Currently using Mageia sddm 0.19, Plasma on X11, Nvidia newfeature 545.29.02, also tested nvidia470 470.223.02-1.


___Hardware

GPU: GM107; NVIDIA GeForce GTX 750, VBIOS version 82.07.32.00.52
Chipset: Intel P55
CPU: Intel i7-870

Monitor: Philips PHL 436M6VBP, connected by DisplayPort

___How reproducible, Steps to Reproduce:

1. Suspend the system
2. Resume (hit a keyboard key)
3. Often the monitor wakes up and show the lock screen, but sometimes monitor only wakes up to tell there is no signal and goes back to sleep.
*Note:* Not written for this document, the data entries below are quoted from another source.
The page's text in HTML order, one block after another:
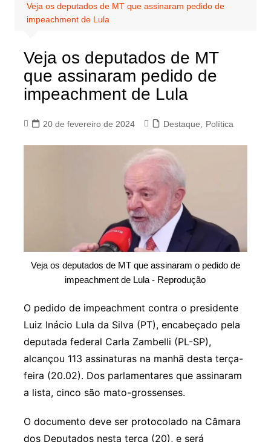
Veja os deputados de MT que assinaram pedido de
impeachment de Lula
Veja os deputados de MT
que assinaram pedido de
impeachment de Lula
20 de fevereiro de 2024 Destaque Política
Veja os deputados de MT que assinaram o pedido de
impeachment de Lula - Reprodução
O pedido de impeachment contra o presidente
Luiz Inácio Lula da Silva (PT), encabeçado pela
deputada federal Carla Zambelli (PL-SP),
alcançou 113 assinaturas na manhã desta terça-
feira (20.02). Dos parlamentares que assinaram
a lista, cinco são mato-grossenses.
O documento deve ser protocolado na Câmara
dos Deputados nesta terça (20), e será
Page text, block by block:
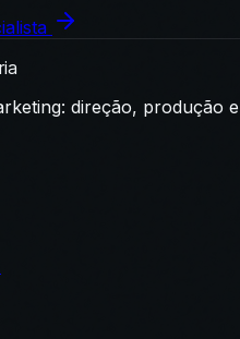
direção, produção
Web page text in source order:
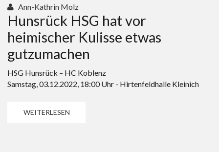
Ann-Kathrin Molz
Hunsrück HSG hat vor
heimischer Kulisse etwas
gutzumachen
HSG Hunsrück – HC Koblenz
Samstag, 03.12.2022, 18:00 Uhr - Hirtenfeldhalle Kleinich
WEITERLESEN
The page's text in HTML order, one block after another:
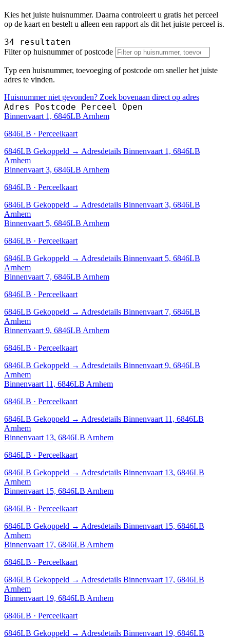
Kies het juiste huisnummer. Daarna controleert u gratis het perceel
op de kaart en bestelt u alleen een rapport als dit het juiste perceel is.
34 resultaten
Filter op huisnummer of postcode
Typ een huisnummer, toevoeging of postcode om sneller het juiste
adres te vinden.
Huisnummer niet gevonden? Zoek bovenaan direct op adres
Adres Postcode Perceel Open
Binnenvaart 1, 6846LB Arnhem
6846LB · Perceelkaart
6846LB Gekoppeld → Adresdetails Binnenvaart 1, 6846LB
Arnhem
Binnenvaart 3, 6846LB Arnhem
6846LB · Perceelkaart
6846LB Gekoppeld → Adresdetails Binnenvaart 3, 6846LB
Arnhem
Binnenvaart 5, 6846LB Arnhem
6846LB · Perceelkaart
6846LB Gekoppeld → Adresdetails Binnenvaart 5, 6846LB
Arnhem
Binnenvaart 7, 6846LB Arnhem
6846LB · Perceelkaart
6846LB Gekoppeld → Adresdetails Binnenvaart 7, 6846LB
Arnhem
Binnenvaart 9, 6846LB Arnhem
6846LB · Perceelkaart
6846LB Gekoppeld → Adresdetails Binnenvaart 9, 6846LB
Arnhem
Binnenvaart 11, 6846LB Arnhem
6846LB · Perceelkaart
6846LB Gekoppeld → Adresdetails Binnenvaart 11, 6846LB
Arnhem
Binnenvaart 13, 6846LB Arnhem
6846LB · Perceelkaart
6846LB Gekoppeld → Adresdetails Binnenvaart 13, 6846LB
Arnhem
Binnenvaart 15, 6846LB Arnhem
6846LB · Perceelkaart
6846LB Gekoppeld → Adresdetails Binnenvaart 15, 6846LB
Arnhem
Binnenvaart 17, 6846LB Arnhem
6846LB · Perceelkaart
6846LB Gekoppeld → Adresdetails Binnenvaart 17, 6846LB
Arnhem
Binnenvaart 19, 6846LB Arnhem
6846LB · Perceelkaart
6846LB Gekoppeld → Adresdetails Binnenvaart 19, 6846LB
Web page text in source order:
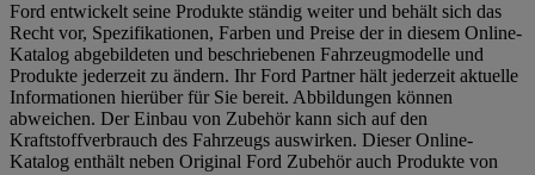
Ford entwickelt seine Produkte ständig weiter und behält sich das
Recht vor, Spezifikationen, Farben und Preise der in diesem Online-
Katalog abgebildeten und beschriebenen Fahrzeugmodelle und
Produkte jederzeit zu ändern. Ihr Ford Partner hält jederzeit aktuelle
Informationen hierüber für Sie bereit. Abbildungen können
abweichen. Der Einbau von Zubehör kann sich auf den
Kraftstoffverbrauch des Fahrzeugs auswirken. Dieser Online-
Katalog enthält neben Original Ford Zubehör auch Produkte von
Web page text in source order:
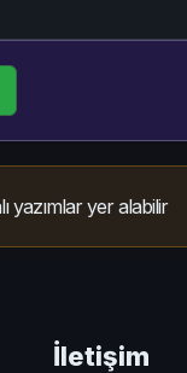
yazımlar yer alabilir
İletişim
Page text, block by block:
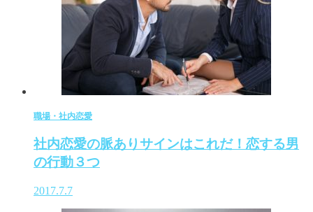
職場・社内恋愛
社内恋愛の脈ありサインはこれだ！恋する男
の行動３つ
2017.7.7

You then have to power cycle the monitor, then it show lock screen.

It seem to fail mostly when system have been sleeping long (maybe monitor go in deeper sleep and do not respond to card quickly enough?  But why would desktop/linus kernels differ?)

---

___Test plan:

A) Retest with server kernel, 6.5.11

B) Retest with kernel-desktop-devel-5.10.191-2.lowlatency.ck.500hz.mga9-1-1.mga9.x86_64 Giuseppe built, from https://copr-be.cloud.fedoraproject.org/results/ghibo/mageia9-bonus/mageia-9-x86_64/, was working in august, still OK with nvidia470?
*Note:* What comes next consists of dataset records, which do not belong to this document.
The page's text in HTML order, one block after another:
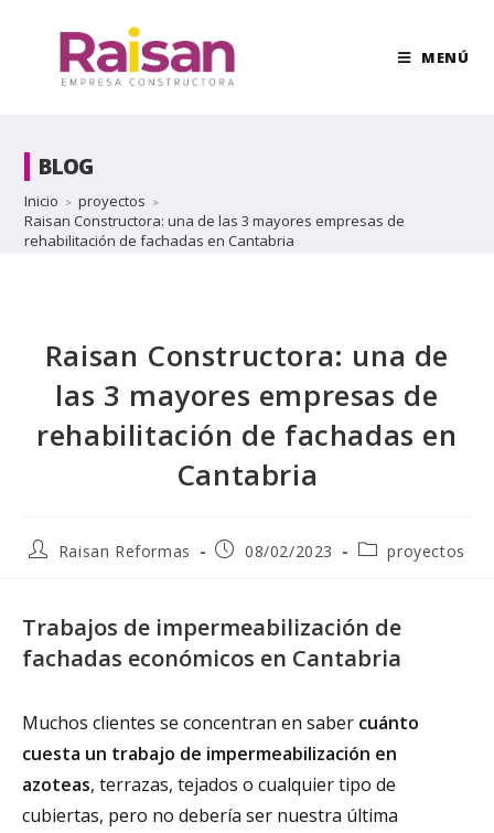
MENÚ
BLOG
Inicio > proyectos >
Raisan Constructora: una de las 3 mayores empresas de
rehabilitación de fachadas en Cantabria
Raisan Constructora: una de
las 3 mayores empresas de
rehabilitación de fachadas en
Cantabria
Raisan Reformas 08/02/2023 proyectos
Trabajos de impermeabilización de
fachadas económicos en Cantabria
Muchos clientes se concentran en saber cuánto
cuesta un trabajo de impermeabilización en
azoteas, terrazas, tejados o cualquier tipo de
cubiertas, pero no debería ser nuestra última
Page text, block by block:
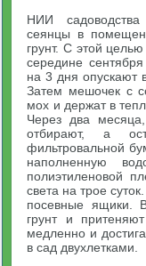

C) Giuseppe to suggest/build test kernels outside Mageia repos.
Comment 1 Morgan Leijström 2023-11-21 03:20:23 CET
(In reply to Morgan Leijström from comment #0)
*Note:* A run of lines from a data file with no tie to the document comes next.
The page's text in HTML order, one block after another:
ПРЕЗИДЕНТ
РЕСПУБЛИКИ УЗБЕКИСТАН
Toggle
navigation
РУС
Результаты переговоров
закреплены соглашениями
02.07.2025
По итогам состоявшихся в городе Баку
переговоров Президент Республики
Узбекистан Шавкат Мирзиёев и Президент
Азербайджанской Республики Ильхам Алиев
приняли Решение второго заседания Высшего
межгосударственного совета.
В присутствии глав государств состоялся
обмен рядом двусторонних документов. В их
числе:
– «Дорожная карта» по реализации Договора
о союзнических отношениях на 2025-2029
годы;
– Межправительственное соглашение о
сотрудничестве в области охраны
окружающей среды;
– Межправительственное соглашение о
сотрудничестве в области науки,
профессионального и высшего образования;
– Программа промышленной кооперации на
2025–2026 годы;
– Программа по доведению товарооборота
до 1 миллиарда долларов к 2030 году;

> A) Retest with server kernel, 6.5.11

kernel-server-6.5.11-5.mga9.x86_64 works/fails like desktop: short sleep resume OK; then i let it sleep for an hour, then i had to power cycle monitor after resume.   Using newfeature 545.29.02.

Now on to test B, using newfeature 545.29.02 - dkms built the module.
OK short sleep, and now i go to bed myself, testing resume tomorrow.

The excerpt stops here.